Unintended Consequences of Estate Tax Repeal

This year’s temporary repeal of the Federal Estate Tax has created a new set of problems for those inheriting appreciated assets.  Amy Feldman details these problems in her article “Trouble For Heirs” found in the April 25, 2010 issue of Bloomberg Businessweek.  There is no Federal Estate Tax in 2010, but stepped-up basis of assets is limited to:

1.  $1.3 Million of assets determined at date of death.

2.  An additional $3 million for the surviving spouse.

3.  Basis allocation based on the Executor’s discretion.

In addition, there exists the practical problem of finding all the records to determine the basis especially where dividends have been reinvested or improvements have been made to real property.  How many people have all those records that could go back 50 to 60 years or more.

Maryland heirs’ situation is further complicated by the State’s Estate Tax of up to 16% on amounts exceeding $1 million.  The Maryland Legislature did pass emergency legislation to protect the bypass exemption to the December 31, 2009 amount of $3.5 million.  The legislation solves one of the problems that Amy Feldman mentions in her companion article “Wills That Won’t”.  However, for most families putting up to $3.5 million in a bypass trust leaves nothing to pass outright to the surviving spouse creating even more unintended consequences.

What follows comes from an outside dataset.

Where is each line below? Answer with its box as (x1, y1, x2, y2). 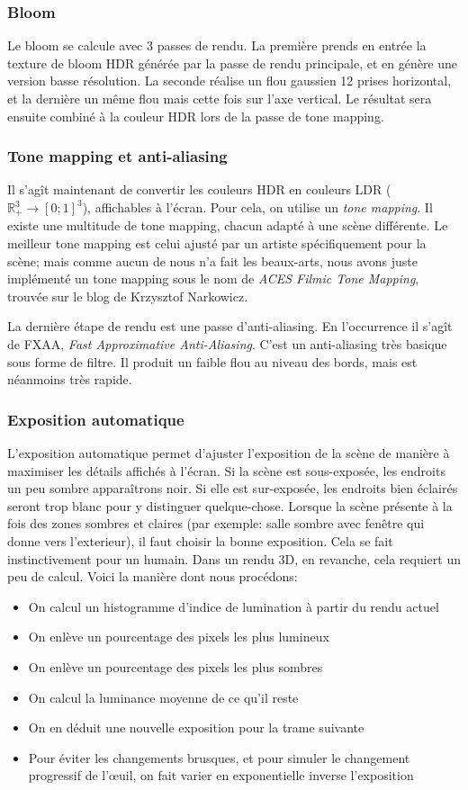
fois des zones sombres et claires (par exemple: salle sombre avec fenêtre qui (7, 514, 425, 533)
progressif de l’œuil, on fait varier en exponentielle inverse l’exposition (28, 766, 414, 785)
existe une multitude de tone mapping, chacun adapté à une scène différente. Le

Families with wills or trusts that contain bypass provisions should schedule an appointment with their attorney to review their documents.  Changes may be needed to comply with the 2010 Estate Tax Laws.  Most Estate Tax Lawyers predicted that Congress would act to extend the Federal Estate Tax at least by early 2010.  It is now May 2010 and time for astute families to act to ensure their legacy is protected.